Confusion in Chandrupatla Textbook 1

[ThetaJC]

Previous threads have recommended this text as an excellent intro to FEA theory for engineers interested in wanting to begin developing a skill set, so I am covering the details in the third edition of the Introduction to Finite Elements in Engineering textbook. I am have a great deal of confusion on page 9 over the discussion of total potential energy of a system. They text defines the total potential energy of a structure as the sum of the strain energy and the work potential. The strain energy seems to intuitively make sense, however, the work potential terms do not. The referenced equation (1.26) lists terms that basically define the work potential. Now turning to the next page to show how they apply it will help make my case for what is causing me doubts. An example spring problem is outlined and total potential energy is defined as:

1/2k1d1^2+1/2k2d2^2+1/2k3d3^2+1/2k4d4^2-F1q1-F3q3

My doubt is with the last two terms. These terms reflect the work potential portion of the discretely connected system. For the sake of arguement and hopes to resolve my logical error, and I am challenging the last two terms. I feel like the forces F1 and F3 cannot simply be multiplied by the q1 displacement and q3 displacement, respectively. As the springs stretch, the force varies proportional to the net stretch of the spring. The simple definition of force times distance would only seem to work for me if the force was CONSTANT over the range of 0 to qi. In other words, the force is linearly proportional to the displacement to some degree. Going back to the last term in eq. (1.26) as an example (the other terms I have the same issue with) it seems strange that the summation of the product of ui and Pi (not 3.1415...) leads to a correct particular component of the work potential. So if I stretch a structure at a certain location with a point load, I simply consider the point load force times the displaced distance? How could this be, since the required force to displace a point a certain distance is proportional TO THE DISPLACEMENT OF THE POINT ITSELF. Work using a simple Force times distance approach only seems to lead credence to less complex situations like lifting a weight a certain distance of the ground. If I move a 5 lbf weight 10 inches, then I have done 50 lb-in of work. However, if I stretch a spring such that I am in equilibrium with the spring with a pull force of 5lbf and I have stretched the spring a total of 10 inches to achieve equilibrium, then I have expended only 25 lb-in of work. This is true because the energy stored in a stretched spring is 1/2kq^2, where k in this case is 1/2 lbf/in and q is 10 inches, then .5*.5*100= 25 lb-in.

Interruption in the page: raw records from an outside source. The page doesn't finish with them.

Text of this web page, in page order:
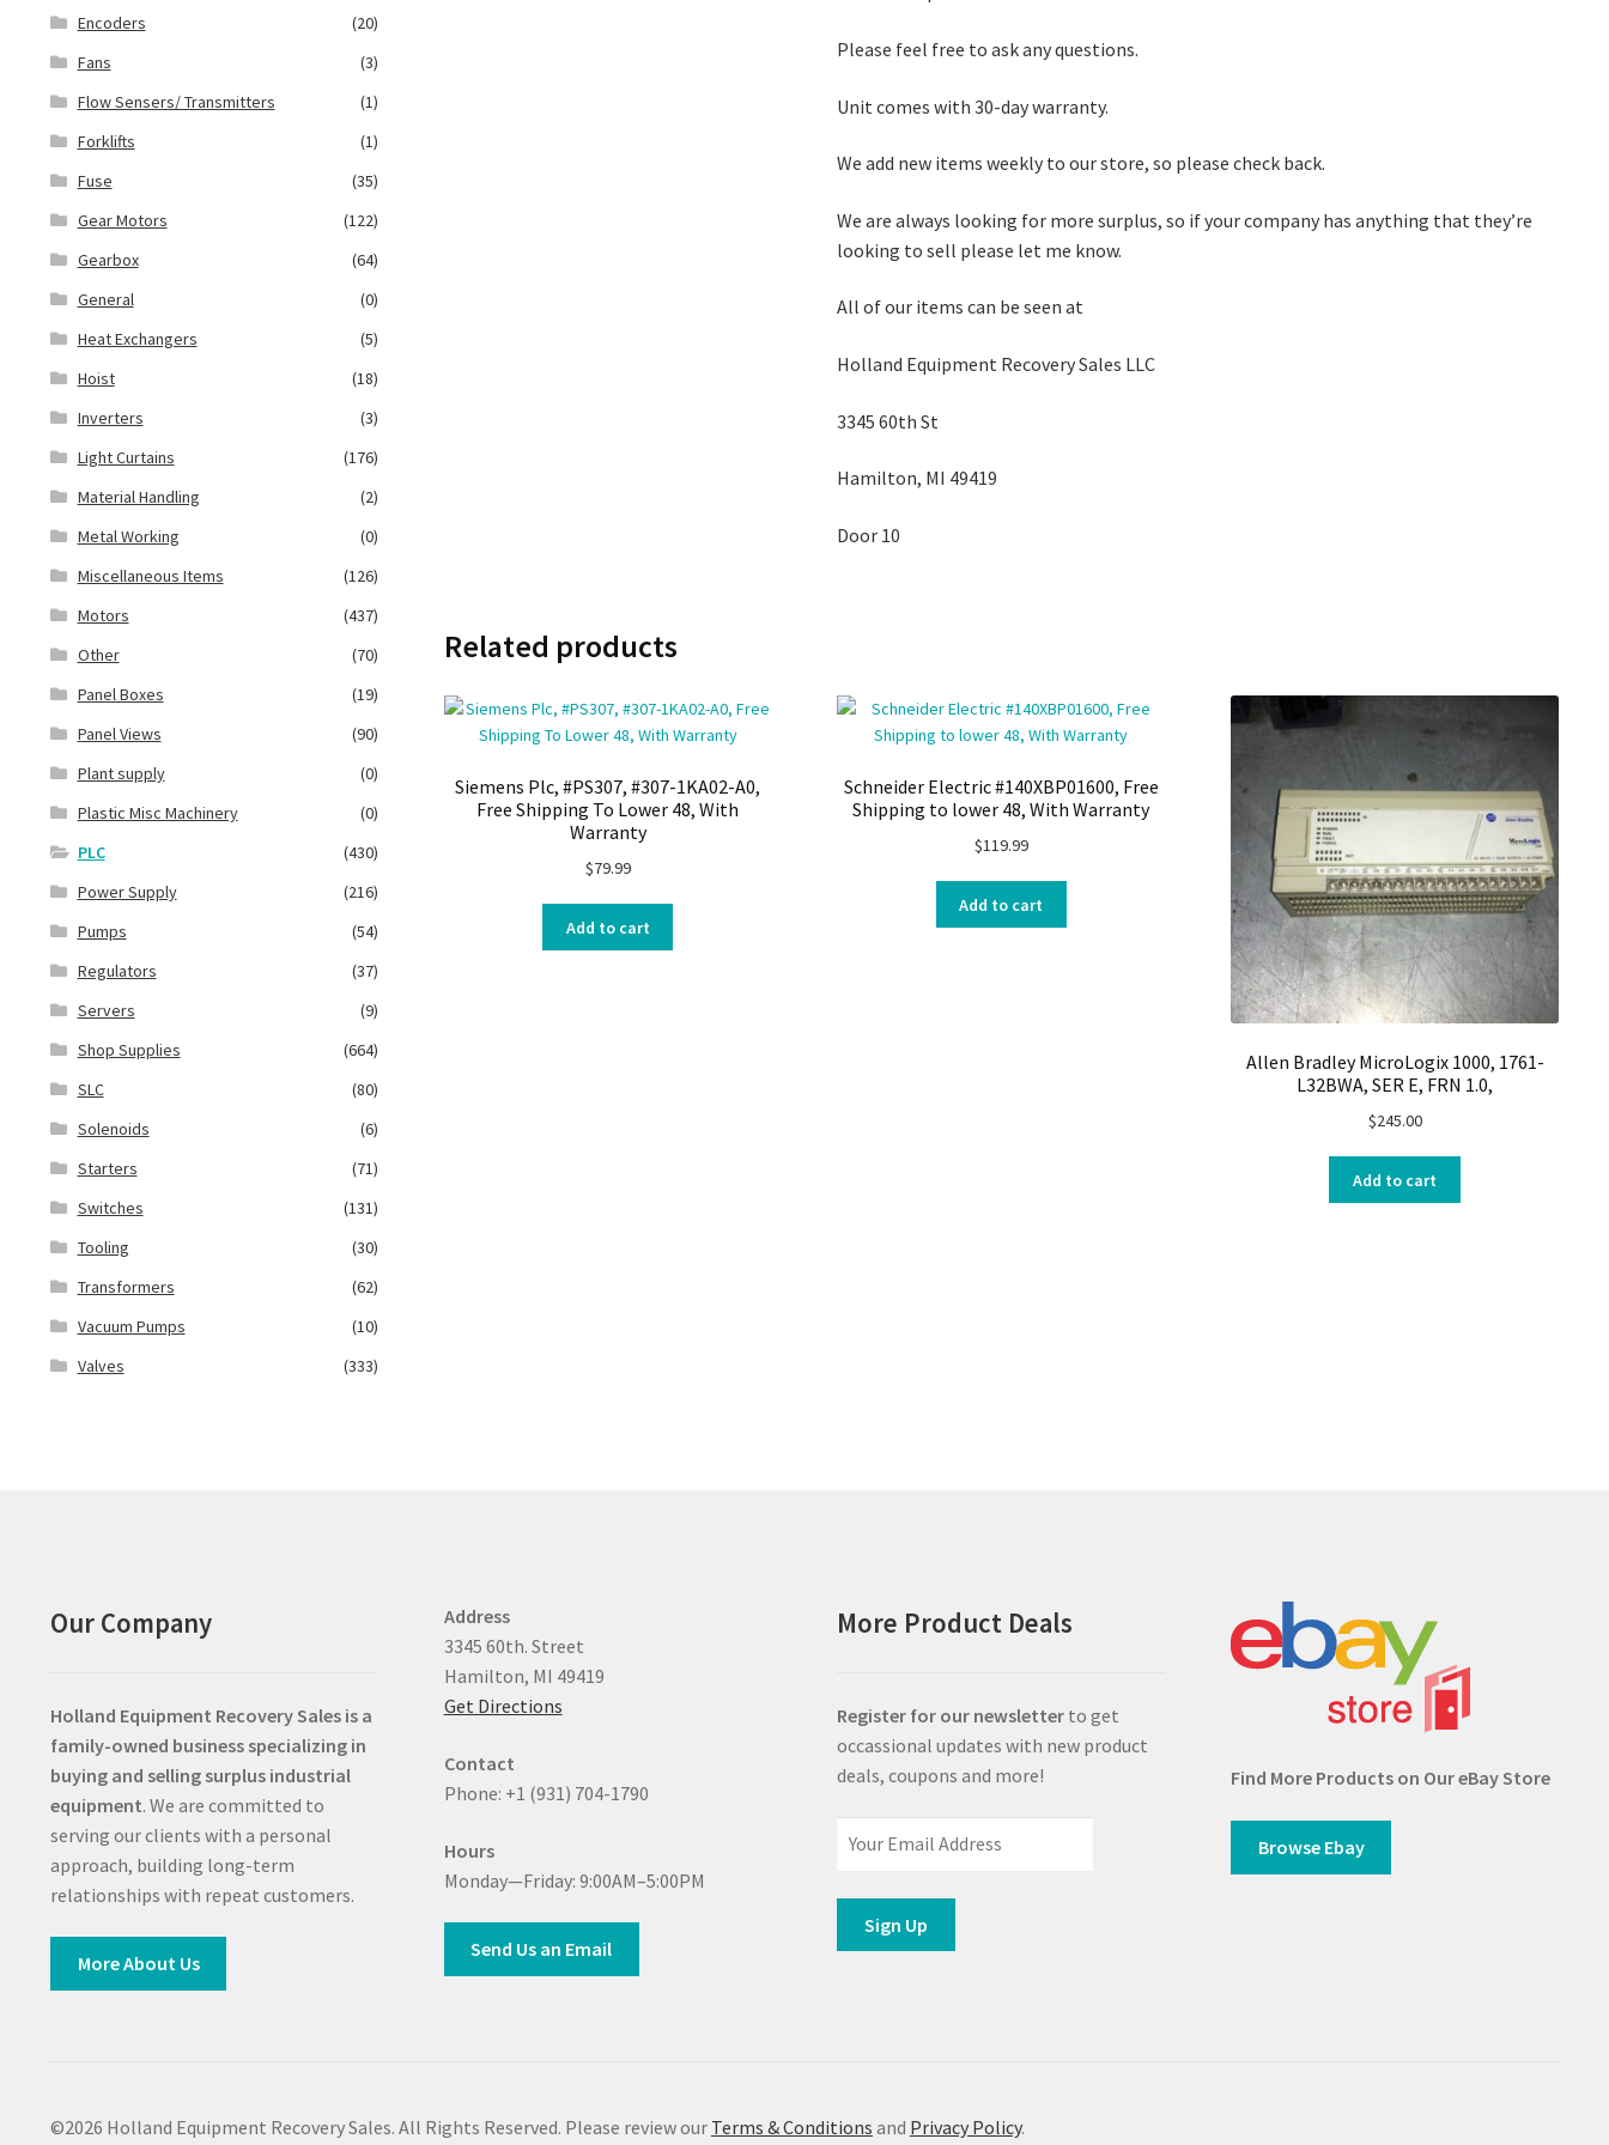
Please feel free to ask any questions.
Unit comes with 30-day warranty.
We add new items weekly to our store, so please check back.
We are always looking for more surplus, so if your company has anything that they’re
looking to sell please let me know.
All of our items can be seen at
Holland Equipment Recovery Sales LLC
3345 60th St
Hamilton, MI 49419
Door 10
Related products
Siemens Plc, #PS307, #307-1KA02-A0,
Free Shipping To Lower 48, With
Warranty
$79.99
Add to cart
Schneider Electric #140XBP01600, Free
Shipping to lower 48, With Warranty
$119.99
Add to cart
Allen Bradley MicroLogix 1000, 1761-
L32BWA, SER E, FRN 1.0,
$245.00
Add to cart
Encoders
(20)
Fans
(3)
Flow Sensers/ Transmitters
(1)
Forklifts
(1)
Fuse
(35)
Gear Motors
(122)
Gearbox
(64)
General
(0)
Heat Exchangers
(5)
Hoist
(18)
Inverters
(3)
Light Curtains
(176)
Material Handling
(2)
Metal Working
(0)
Miscellaneous Items
(126)
Motors
(437)
Other
(70)
Panel Boxes
(19)
Panel Views
(90)
Plant supply
(0)
Plastic Misc Machinery
(0)
PLC
(430)
Power Supply
(216)
Pumps
(54)
Regulators
(37)
Servers
(9)
Shop Supplies
(664)
SLC
(80)
Solenoids
(6)
Starters
(71)
Switches
(131)
Tooling
(30)
Transformers
(62)
Vacuum Pumps
(10)
Valves
(333)
Our Company
Holland Equipment Recovery Sales is a
family-owned business specializing in
buying and selling surplus industrial
equipment. We are committed to
serving our clients with a personal
approach, building long-term
relationships with repeat customers.
More About Us
Address
3345 60th. Street
Hamilton, MI 49419
Get Directions
Contact
Phone: +1 (931) 704-1790
Hours
Monday—Friday: 9:00AM–5:00PM
Send Us an Email
More Product Deals
Register for our newsletter to get
occassional updates with new product
deals, coupons and more!
Find More Products on Our eBay Store
Browse Ebay
©2026 Holland Equipment Recovery Sales. All Rights Reserved. Please review our Terms & Conditions and Privacy Policy.

So where have I made illogical conclusions? Thanks to anyone who can clarify this doubt.

 

[jerzy]

If you have access to Cook et al 4th Edition "Finite Elements: Concepts and Applications", the discussion on p138 onward might help. It is important to carefully distinguish between total potential energy of a system, strain energy in a body, and potential of loads.

 

[ThetaJC]

The strain energy in a discretely connected system of springs is the sum of all the 1/2kd^2 where d is the spring stretch. I can grasp this concept.

The work potential is force times distance. I understand what the book is describing. I just don't see a way to agree with it. How in the world can I call the work potential (or potential of loads) as you say, simply Fu, where u is the displacement vector. I surely can't maintain the entire force F over the span of 0 to u. With an ideal spring it is impossible. The force ramps up linearly proportional to the spring's stretch. I can't register this as only Fu since I only achieve the force F at the point u. Look at a plot of a stretched spring (F vs. x). The force ramps upward, it is not a simple horizontal line, which the textbook seems to imply. I WOULD BELIEVE that the work potential was Fu IF I could generate a CONSTANT force over the entire displacement u. So I guess maybe a better question would be how I would generate a constant force over the entire span of the displacement u. The force is generated by virtue of the resistance of the deformation of the spring. This concept is obviously not making sense to me.

The total potential energy is the difference between the internal strain energy and the work done on the system. I can grasp this concept as well.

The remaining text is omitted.